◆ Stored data

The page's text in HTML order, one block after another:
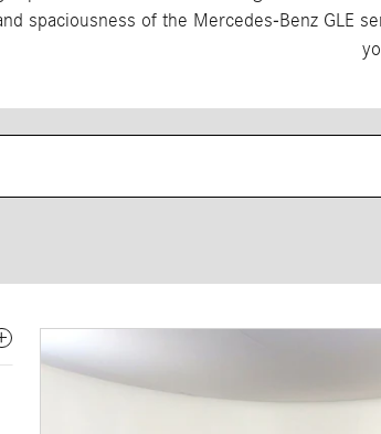
spaciousness of the Mercedes-Benz GLE
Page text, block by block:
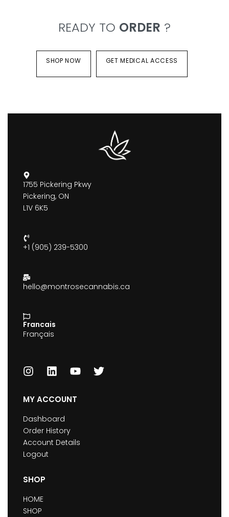
READY TO ORDER ?
SHOP NOW GET MEDICAL ACCESS
1755 Pickering Pkwy
Pickering, ON
L1V 6K5
+1 (905) 239-5300
hello@montrosecannabis.ca
Francais
Français
MY ACCOUNT
Dashboard
Order History
Account Details
Logout
SHOP
HOME
SHOP
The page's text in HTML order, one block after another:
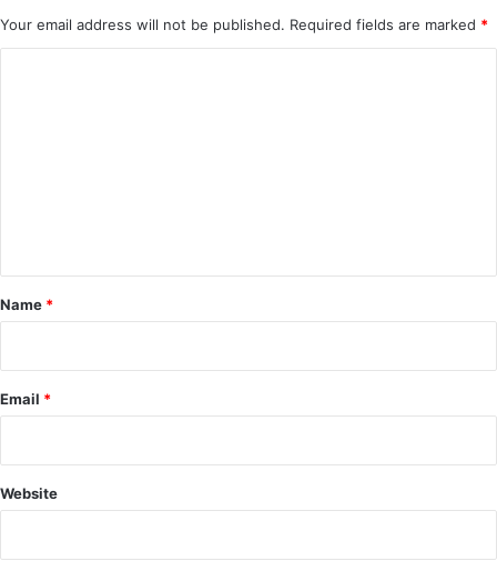
Your email address will not be published. Required fields are marked *
*
Name *
Email *
Website
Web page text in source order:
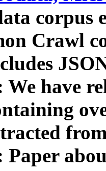
corpus
Crawl
We have
Paper
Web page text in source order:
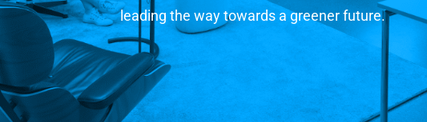
leading the way towards a greener future.
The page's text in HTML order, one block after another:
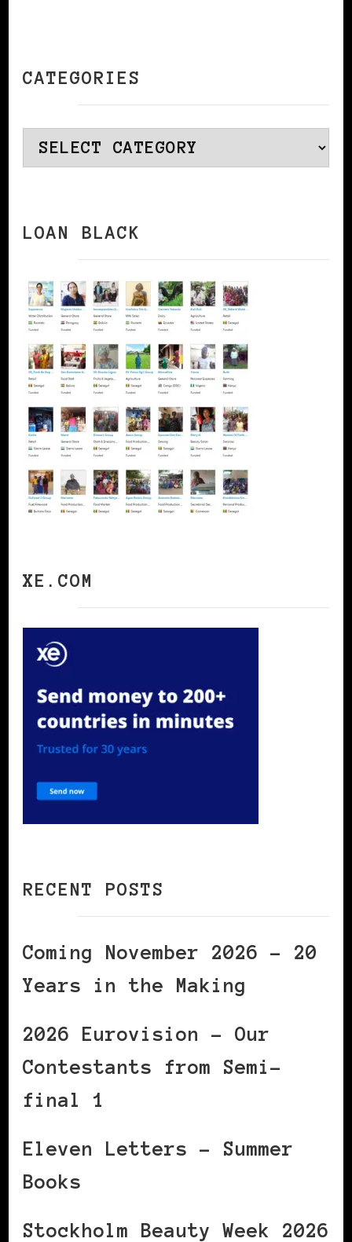
CATEGORIES
Categories
LOAN BLACK
XE.COM
RECENT POSTS
Coming November 2026 – 20
Years in the Making
2026 Eurovision – Our
Contestants from Semi-
final 1
Eleven Letters – Summer
Books
Stockholm Beauty Week 2026
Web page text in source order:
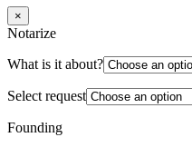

◆ TASK PROMPT
A faithful copy is needed: reproduce all of the data above, leaving the pictures out.

◆ SOLUTION
The page's text in HTML order, one block after another:
spaciousness of the Mercedes-Benz GLE
Page text, block by block:
READY TO ORDER ?
SHOP NOW GET MEDICAL ACCESS
1755 Pickering Pkwy
Pickering, ON
L1V 6K5
+1 (905) 239-5300
hello@montrosecannabis.ca
Francais
Français
MY ACCOUNT
Dashboard
Order History
Account Details
Logout
SHOP
HOME
SHOP
The page's text in HTML order, one block after another:
Your email address will not be published. Required fields are marked *
*
Name *
Email *
Website
Web page text in source order:
corpus
Crawl
We have
Paper
Web page text in source order:
leading the way towards a greener future.
The page's text in HTML order, one block after another:
CATEGORIES
Categories
LOAN BLACK
XE.COM
RECENT POSTS
Coming November 2026 – 20
Years in the Making
2026 Eurovision – Our
Contestants from Semi-
final 1
Eleven Letters – Summer
Books
Stockholm Beauty Week 2026
Web page text in source order:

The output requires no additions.